» **Dataset records**:
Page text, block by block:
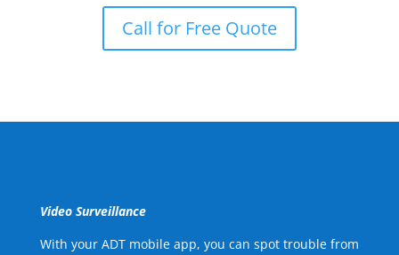
Call for Free Quote
Video Surveillance
With your ADT mobile app, you can spot trouble from
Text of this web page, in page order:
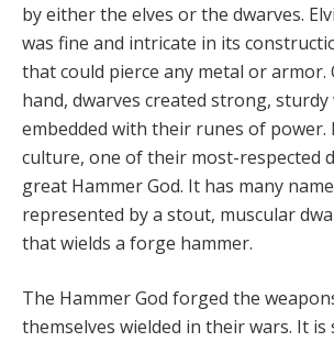
by either the elves or the dwarves.
was fine and intricate in its
that could pierce any metal or
hand, dwarves created strong, sturdy
embedded with their runes of power.
culture, one of their most-respected
great Hammer God. It has many
represented by a stout, muscular
that wields a forge hammer.
The Hammer God forged the
themselves wielded in their wars. It is

» **Exercise**: Leave the pictures out and output the rest of the listing exactly.

» **Exercise answer**:
Page text, block by block:
Call for Free Quote
Video Surveillance
With your ADT mobile app, you can spot trouble from
Text of this web page, in page order:
by either the elves or the dwarves.
was fine and intricate in its
that could pierce any metal or
hand, dwarves created strong, sturdy
embedded with their runes of power.
culture, one of their most-respected
great Hammer God. It has many
represented by a stout, muscular
that wields a forge hammer.
The Hammer God forged the
themselves wielded in their wars. It is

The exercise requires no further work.